§ TASK DETAILS:
What you give back should be exactly the lines from the one with "request.query . relay ." through the end of the data, without the pictures.

[Recorded data]
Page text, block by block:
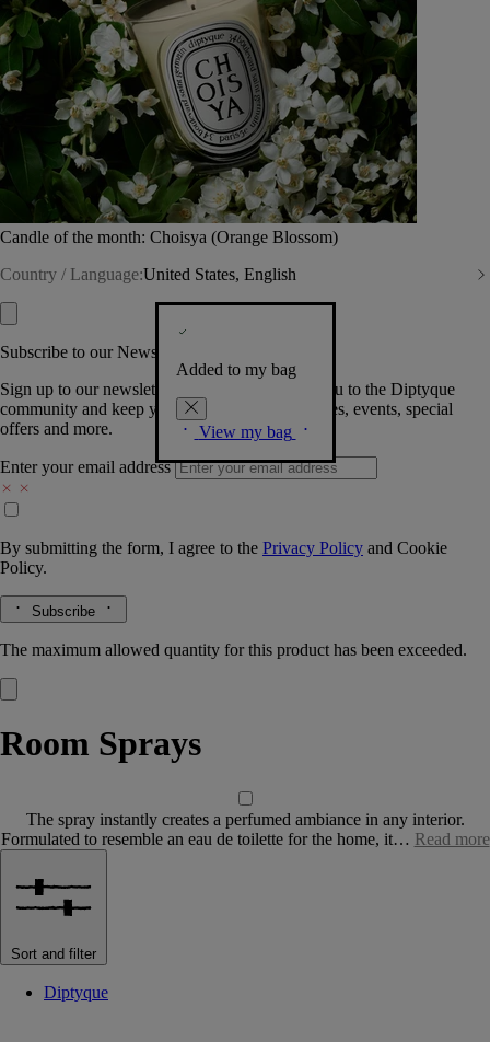
Candle of the month: Choisya (Orange Blossom)
Country / Language:United States, English
Added to my bag
View my bag
Subscribe to our Newsletter
Sign up to our newsletter so we can welcome you to the Diptyque
community and keep you posted on new launches, events, special
offers and more.
Enter your email address
By submitting the form, I agree to the Privacy Policy and Cookie
Policy.
Subscribe
The maximum allowed quantity for this product has been exceeded.
Room Sprays
The spray instantly creates a perfumed ambiance in any interior.
Formulated to resemble an eau de toilette for the home, it… Read more
Sort and filter
Diptyque
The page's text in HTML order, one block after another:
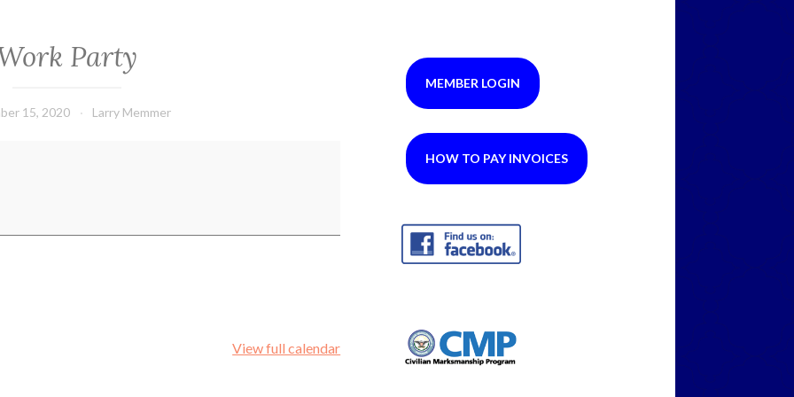
Party
15, 2020 Larry Memmer
View full calendar
MEMBER LOGIN
HOW TO PAY INVOICES
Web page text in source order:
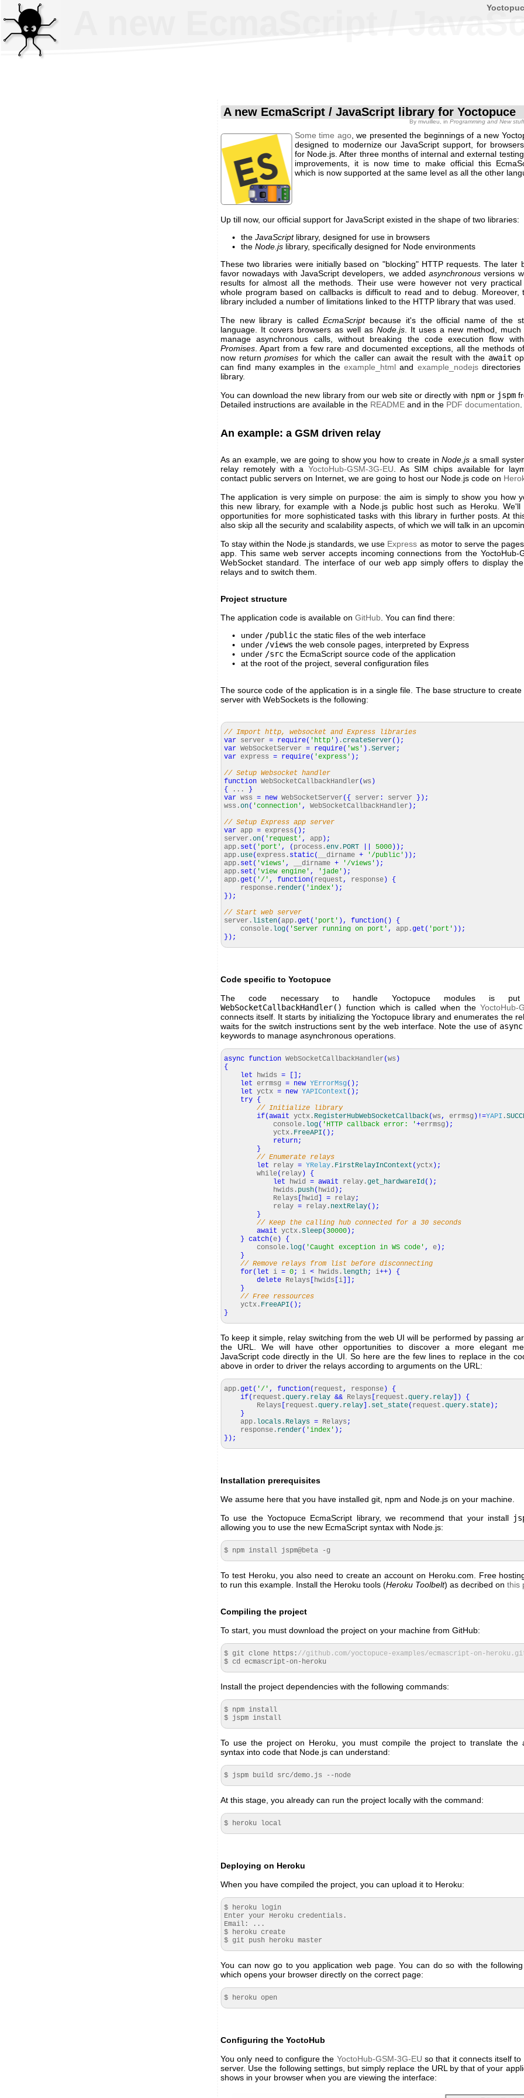
A new EcmaScript /
A new EcmaScript / JavaScript library for Yoctopuce
By mvuilleu , in Programming and New stuff
Some time ago, we presented the beginnings of a new
designed to modernize our JavaScript support, for
for Node.js. After three months of internal and external
improvements, it is now time to make official this
which is now supported at the same level as all the other
Up till now, our official support for JavaScript existed in the shape of two libraries:
the JavaScriptlibrary, designed for use in browsers
the Node.js library, specifically designed for Node environments
These two libraries were initially based on "blocking" HTTP requests. The later
favor nowadays with JavaScript developers, we addedasynchronous versions
results for almost all the methods. Their use were however not very practical
whole program based on callbacks is difficult to read and to debug. Moreover,
library included a number of limitations linked to the HTTP library that was used.
The new library is calledEcmaScriptbecause it's the official name of the
language. It covers browsers as well as Node.js . It uses a new method,
manage asynchronous calls, without breaking the code execution flow
Promises . Apart from a few rare and documented exceptions, all the methods
now returnpromises for which the caller can await the result with the await
can find many examples in the example_html and example_nodejsdirectories
library.
You can download the new library from our web site or directly with npmor jspm
Detailed instructions are available in the README and in the PDF documentation
An example: a GSM driven relay
As an example, we are going to show you how to create inNode.js a small
relay remotely with aYoctoHub-GSM-3G-EU . As SIM chips available for
contact public servers on Internet, we are going to host our Node.js code on
The application is very simple on purpose: the aim is simply to show you how
this new library, for example with a Node.js public host such as Heroku. We'll
opportunities for more sophisticated tasks with this library in further posts. At
also skip all the security and scalability aspects, of which we will talk in an
To stay within the Node.js standards, we use Express as motor to serve the
app. This same web server accepts incoming connections from the YoctoHub-
WebSocket standard. The interface of our web app simply offers to display
relays and to switch them.
Project structure
The application code is available on GitHub . You can find there:
under /public the static files of the web interface
under /views the web console pages, interpreted by Express
under /src the EcmaScript source code of the application
at the root of the project, several configuration files
The source code of the application is in a single file. The base structure to create
server with WebSockets is the following:
// Import http, websocket and Express libraries
var server = require( 'http' ) .createServer( ) ;
var WebSocketServer = require( 'ws' ) .Server;
var express = require( 'express' ) ;
// Setup Websocket handler
function WebSocketCallbackHandler (ws )
{
...
}
var wss = new WebSocketServer ( { server : server } ) ;
wss.on( 'connection' , WebSocketCallbackHandler ) ;
// Setup Express app server
var app = express ( ) ;
server.on( 'request' , app ) ;
app. set ( 'port' , ( process.env . PORT 5000 ) ) ;
app. use(express. static( __dirname + '/public' ) ) ;
app. set ( 'views' , __dirname + '/views' ) ;
app. set ( 'view engine' , 'jade' ) ;
app.get ( '/' , function( request, response )
{
response. render( 'index' ) ;
} ) ;
// Start web server
server. listen(app.get ( 'port' ), function( )
{
console. log( 'Server running on port' , app.get ( 'port' ) ) ;
} ) ;
Code specific to Yoctopuce
The code necessary to handle Yoctopuce modules is
WebSocketCallbackHandler() function which is called when the YoctoHub-
connects itself. It starts by initializing the Yoctopuce library and enumerates the
waits for the switch instructions sent by the web interface. Note the use of async
keywords to manage asynchronous operations.
async function WebSocketCallbackHandler (ws )
{
let hwids =
;
let errmsg = new YErrorMsg( ) ;
let yctx = new YAPIContext ( ) ;
try {
// Initialize library
if(await yctx. RegisterHubWebSocketCallback(ws, errmsg ) !=YAPI .
console. log( 'HTTP callback error: '+errmsg ) ;
yctx. FreeAPI ( ) ;
return;
}
// Enumerate relays
let relay = YRelay . FirstRelayInContext (yctx ) ;
while( relay )
{
let hwid = await relay.get_hardwareId( ) ;
hwids. push( hwid ) ;
Relays
hwid = relay;
relay = relay. nextRelay( ) ;
}
// Keep the calling hub connected for a 30 seconds
await yctx.Sleep( 30000 ) ;
} catch(e )
{
console. log( 'Caught exception in WS code' , e ) ;
}
// Remove relays from list before disconnecting
for( let i = 0; i < hwids. length; i++ )
{
delete Relays hwids i
;
}
// Free ressources
yctx. FreeAPI ( ) ;
}
To keep it simple, relay switching from the web UI will be performed by passing
the URL. We will have other opportunities to discover a more elegant
JavaScript code directly in the UI. So here are the few lines to replace in the
above in order to driver the relays according to arguments on the URL:
app.get ( '/' , function( request, response )
{
if( request.query . relay && Relays request.query . relay )
{
Relays
request.query . relay . set_state( request.query . state ) ;
}
app. locals . Relays = Relays ;
response. render( 'index' ) ;
} ) ;
Installation prerequisites
We assume here that you have installed git, npm and Node.js on your machine.
To use the Yoctopuce EcmaScript library, we recommend that your install
allowing you to use the new EcmaScript syntax with Node.js:
$ npm install jspm@beta -g
To test Heroku, you also need to create an account on Heroku.com. Free
to run this example. Install the Heroku tools (Heroku Toolbelt) as decribed on this
Compiling the project
To start, you must download the project on your machine from GitHub:
$ git clone https: //github.com/yoctopuce-examples/ecmascript-on-
$ cd ecmascript-on-heroku
Install the project dependencies with the following commands:
$ npm install
$ jspm install
To use the project on Heroku, you must compile the project to translate the
syntax into code that Node.js can understand:
$ jspm build src/demo. js --node
At this stage, you already can run the project locally with the command:
$ heroku local
Deploying on Heroku
When you have compiled the project, you can upload it to Heroku:
$ heroku login
Enter your Heroku credentials.
Email : ...
$ heroku create
$ git push heroku master
You can now go to you application web page. You can do so with the following
which opens your browser directly on the correct page:
$ heroku open
Configuring the YoctoHub
You only need to configure the YoctoHub-GSM-3G-EU so that it connects itself to
server. Use the following settings, but simply replace the URL by that of your
shows in your browser when you are viewing the interface:
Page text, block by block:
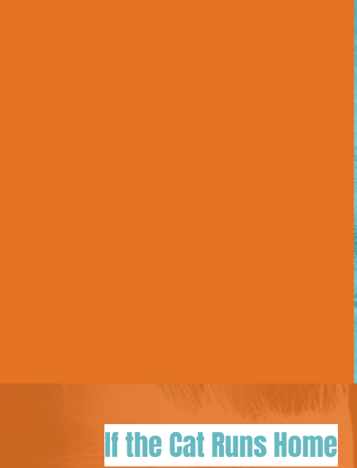
If the Cat Runs Home

§ EXERCISE RESULT:
request.query . relay . set_state( request.query . state ) ;
}
app. locals . Relays = Relays ;
response. render( 'index' ) ;
} ) ;
Installation prerequisites
We assume here that you have installed git, npm and Node.js on your machine.
To use the Yoctopuce EcmaScript library, we recommend that your install
allowing you to use the new EcmaScript syntax with Node.js:
$ npm install jspm@beta -g
To test Heroku, you also need to create an account on Heroku.com. Free
to run this example. Install the Heroku tools (Heroku Toolbelt) as decribed on this
Compiling the project
To start, you must download the project on your machine from GitHub:
$ git clone https: //github.com/yoctopuce-examples/ecmascript-on-
$ cd ecmascript-on-heroku
Install the project dependencies with the following commands:
$ npm install
$ jspm install
To use the project on Heroku, you must compile the project to translate the
syntax into code that Node.js can understand:
$ jspm build src/demo. js --node
At this stage, you already can run the project locally with the command:
$ heroku local
Deploying on Heroku
When you have compiled the project, you can upload it to Heroku:
$ heroku login
Enter your Heroku credentials.
Email : ...
$ heroku create
$ git push heroku master
You can now go to you application web page. You can do so with the following
which opens your browser directly on the correct page:
$ heroku open
Configuring the YoctoHub
You only need to configure the YoctoHub-GSM-3G-EU so that it connects itself to
server. Use the following settings, but simply replace the URL by that of your
shows in your browser when you are viewing the interface:
Page text, block by block:
If the Cat Runs Home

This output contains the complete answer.